3. As Monica and Quincy continued to grow and their relationship continued to evolve, I adore how they had a way of challenging and comforting each other.
Quincy would call Monica out on her stank attitude on the court (and sometimes off of it, if we're gonna be real) while Monica literally provided him with a place to lay his head when he couldn't sleep due to his parents' incessant late night arguments. A solid foundation was being laid, perhaps without them even knowing it, very early on.

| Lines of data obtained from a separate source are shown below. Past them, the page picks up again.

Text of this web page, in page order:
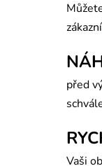
před
Vaši
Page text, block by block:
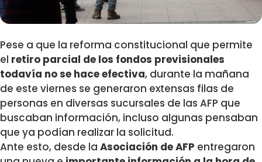
Pese a que la reforma constitucional que permite
el retiro parcial de los fondos previsionales
todavía no se hace efectiva, durante la mañana
de este viernes se generaron extensas filas de
personas en diversas sucursales de las AFP que
buscaban información, incluso algunas pensaban
que ya podían realizar la solicitud.
Ante esto, desde la Asociación de AFP entregaron
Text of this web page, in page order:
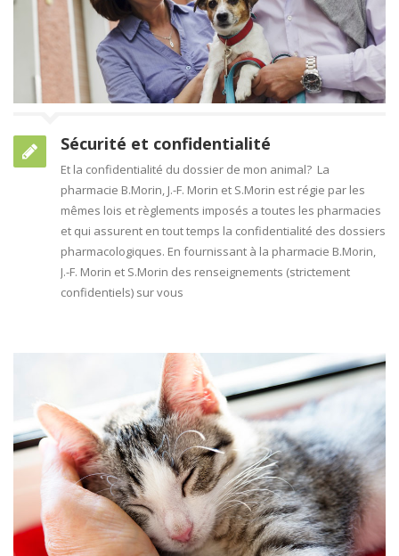
Sécurité et confidentialité
Et la confidentialité du dossier de mon animal? La
pharmacie B.Morin, J.-F. Morin et S.Morin est régie par les
mêmes lois et règlements imposés a toutes les pharmacies
et qui assurent en tout temps la confidentialité des dossiers
pharmacologiques. En fournissant à la pharmacie B.Morin,
J.-F. Morin et S.Morin des renseignements (strictement
confidentiels) sur vous
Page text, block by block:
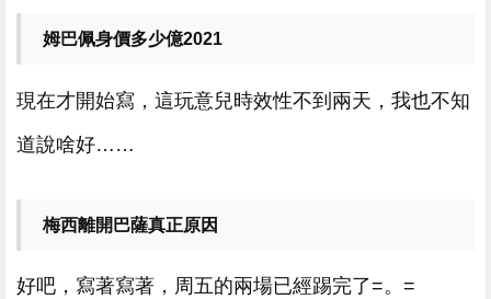
姆巴佩身價多少億2021
現在才開始寫 ，這玩意兒時效性不到兩天，我也不知
道說啥好……
梅西離開巴薩真正原因
好吧，寫著寫著，周五的兩場已經踢完了=。=
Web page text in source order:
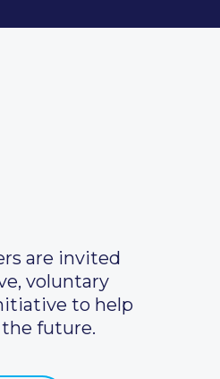
are invited
voluntary
to help
the future.
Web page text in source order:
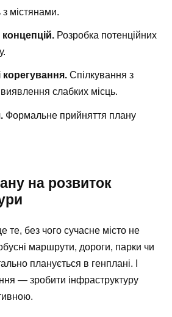
з містянами.
Розробка потенційних
Спілкування з
слабких місць.
Формальне прийняття плану
на розвиток
те, без чого сучасне місто не
маршрути, дороги, парки чи
планується в генплані. І
— зробити інфраструктуру
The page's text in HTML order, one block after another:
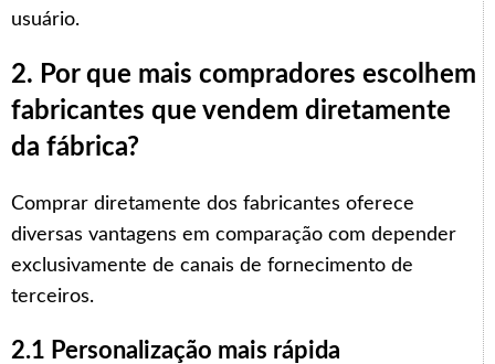
usuário.
2. Por que mais compradores escolhem
fabricantes que vendem diretamente
da fábrica?
Comprar diretamente dos fabricantes oferece
diversas vantagens em comparação com depender
exclusivamente de canais de fornecimento de
terceiros.
2.1 Personalização mais rápida
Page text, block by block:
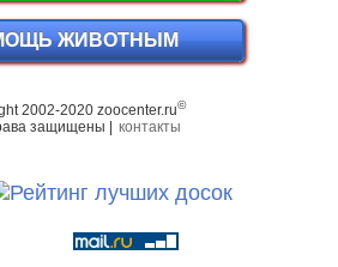
ЖИВОТНЫМ
2002-2020 zoocenter.ru©
защищены | контакты

4. The dance. Let me back up—the music and the dance...and what followed later that evening. "Making Love in the Rain" (Herb Alpert, Lisa Keith, Janet Jackson) played while Monica was getting ready for the dance. RIP to Johnny Kemp who had his song, "Just Got Paid" featured at the dance itself, along with the Zapp & Roger (also RIP Roger and Larry Troutman) slow jam classic, "I Wanna Be Your Man". Geeze so much happened up in that dance. Boris Kodjoe's character was Monica's date (do Boris or Sanaa ever age? I recently watched Boris in TLC's "Red Light Special" music video and asked myself that). Shawnee got some more shots in (like talking about Monica's "Nike dress"). Monica reminded Quincy that her date to the dance wasn't her basketball Spalding. But, by far, my favorite part was the GIF you're looking at. Sometimes eyes say more than words ever do.
5. And that eye contact ultimately led Monica giving her virginity to Quincy (did she always keep her bedroom door locked or what? Quincy sure was in that room a lot) with the help of another jam, "This Woman's Work" by Maxwell. If anyone recalls the first time when they had sex (especially if it was with your first love), you can vouch for that being a pretty realistic scene too (shout-out to Quincy using a condom). I'll leave that right there.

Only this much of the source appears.